=== Task description ===
An exact reproduction of the records is required. Images must be left out.

=== Information given ===
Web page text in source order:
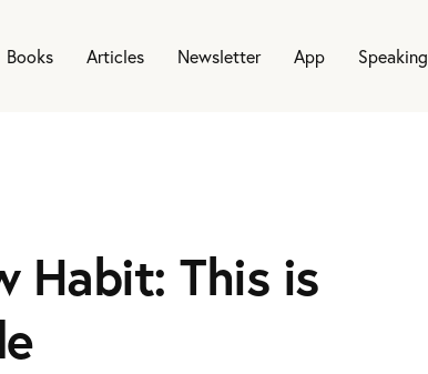
Books Articles Newsletter App Speaking
Habit: This is
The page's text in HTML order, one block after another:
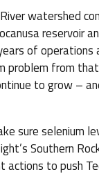
watershed
reservoir
of
problem from
to grow –
sure selenium
Southern
actions to push
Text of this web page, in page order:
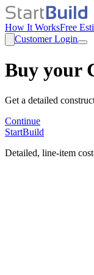
How It WorksFree
Customer Login
Buy your
Get a detailed
Continue
StartBuild
Detailed, line-item
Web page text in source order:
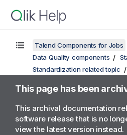
Talend Components for Jobs
Data Quality components
Standardization related topic
This page has been
This archival documentation
software release that is no
view the latest version instead.
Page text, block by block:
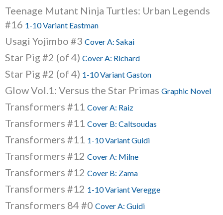
Teenage Mutant Ninja Turtles: Urban Legends
#16 1-10 Variant Eastman
Usagi Yojimbo #3 Cover A: Sakai
Star Pig #2 (of 4) Cover A: Richard
Star Pig #2 (of 4) 1-10 Variant Gaston
Glow Vol.1: Versus the Star Primas Graphic Novel
Transformers #11 Cover A: Raiz
Transformers #11 Cover B: Caltsoudas
Transformers #11 1-10 Variant Guidi
Transformers #12 Cover A: Milne
Transformers #12 Cover B: Zama
Transformers #12 1-10 Variant Veregge
Transformers 84 #0 Cover A: Guidi
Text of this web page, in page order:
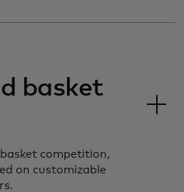
basket
competition,
on customizable
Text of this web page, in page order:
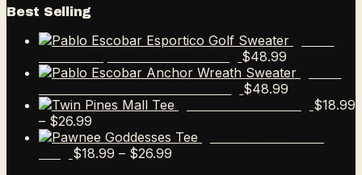
$18.99
$26.99
Best Selling
$48.99
$48.99
$18.99
– $26.99
range:
$18.99
$18.99 – $26.99Price
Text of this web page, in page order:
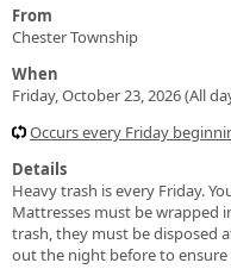
From
Chester Township
When
Friday, October 23, 2026 (All
Occurs every Friday
Details
Heavy trash is every Friday.
Mattresses must be wrapped
trash, they must be disposed
out the night before to ensure
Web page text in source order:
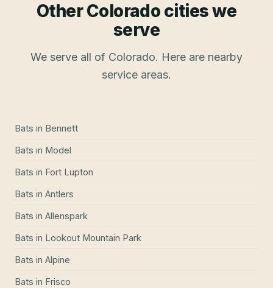
Other Colorado cities we
serve
We serve all of Colorado. Here are nearby
service areas.
Bats in Bennett
Bats in Model
Bats in Fort Lupton
Bats in Antlers
Bats in Allenspark
Bats in Lookout Mountain Park
Bats in Alpine
Bats in Frisco
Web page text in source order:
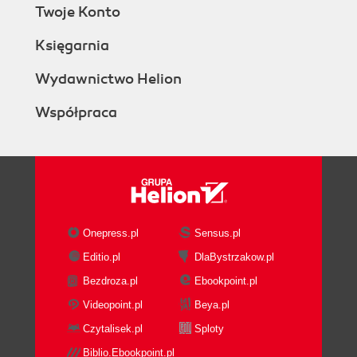
Twoje Konto
Księgarnia
Wydawnictwo Helion
Współpraca
Onepress.pl
Sensus.pl
Editio.pl
DlaBystrzakow.pl
Bezdroza.pl
Ebookpoint.pl
Videopoint.pl
Beya.pl
Czytalisek.pl
Sploty
Biblio.Ebookpoint.pl
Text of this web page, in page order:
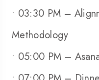
• 03:30 PM –
Methodology
• 05:00 PM –
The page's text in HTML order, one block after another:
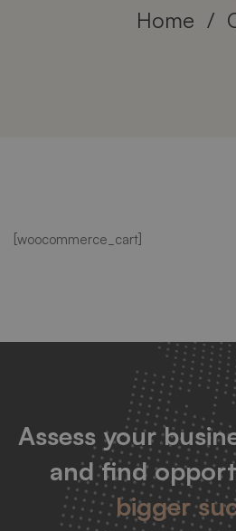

=== Output of the exercise ===
Web page text in source order:
Books Articles Newsletter App Speaking
Habit: This is
The page's text in HTML order, one block after another:
watershed
reservoir
of
problem from
to grow –
sure selenium
Southern
actions to push
Text of this web page, in page order:
How It WorksFree
Customer Login
Buy your
Get a detailed
Continue
StartBuild
Detailed, line-item
Web page text in source order:
Talend Components for Jobs
Data Quality components
Standardization related topic
This page has been
This archival documentation
software release that is no
view the latest version instead.
Page text, block by block:
Teenage Mutant Ninja Turtles: Urban Legends
#16 1-10 Variant Eastman
Usagi Yojimbo #3 Cover A: Sakai
Star Pig #2 (of 4) Cover A: Richard
Star Pig #2 (of 4) 1-10 Variant Gaston
Glow Vol.1: Versus the Star Primas Graphic Novel
Transformers #11 Cover A: Raiz
Transformers #11 Cover B: Caltsoudas
Transformers #11 1-10 Variant Guidi
Transformers #12 Cover A: Milne
Transformers #12 Cover B: Zama
Transformers #12 1-10 Variant Veregge
Transformers 84 #0 Cover A: Guidi
Text of this web page, in page order:
basket
competition,
on customizable
Text of this web page, in page order:
$18.99
$26.99
Best Selling
$48.99
$48.99
$18.99
– $26.99
range:
$18.99
$18.99 – $26.99Price
Text of this web page, in page order:
From
Chester Township
When
Friday, October 23, 2026 (All
Occurs every Friday
Details
Heavy trash is every Friday.
Mattresses must be wrapped
trash, they must be disposed
out the night before to ensure
Web page text in source order:
Other Colorado cities we
serve
We serve all of Colorado. Here are nearby
service areas.
Bats in Bennett
Bats in Model
Bats in Fort Lupton
Bats in Antlers
Bats in Allenspark
Bats in Lookout Mountain Park
Bats in Alpine
Bats in Frisco
Web page text in source order:
Twoje Konto
Księgarnia
Wydawnictwo Helion
Współpraca
Onepress.pl
Sensus.pl
Editio.pl
DlaBystrzakow.pl
Bezdroza.pl
Ebookpoint.pl
Videopoint.pl
Beya.pl
Czytalisek.pl
Sploty
Biblio.Ebookpoint.pl
Text of this web page, in page order:
• 03:30 PM –
Methodology
• 05:00 PM –
The page's text in HTML order, one block after another:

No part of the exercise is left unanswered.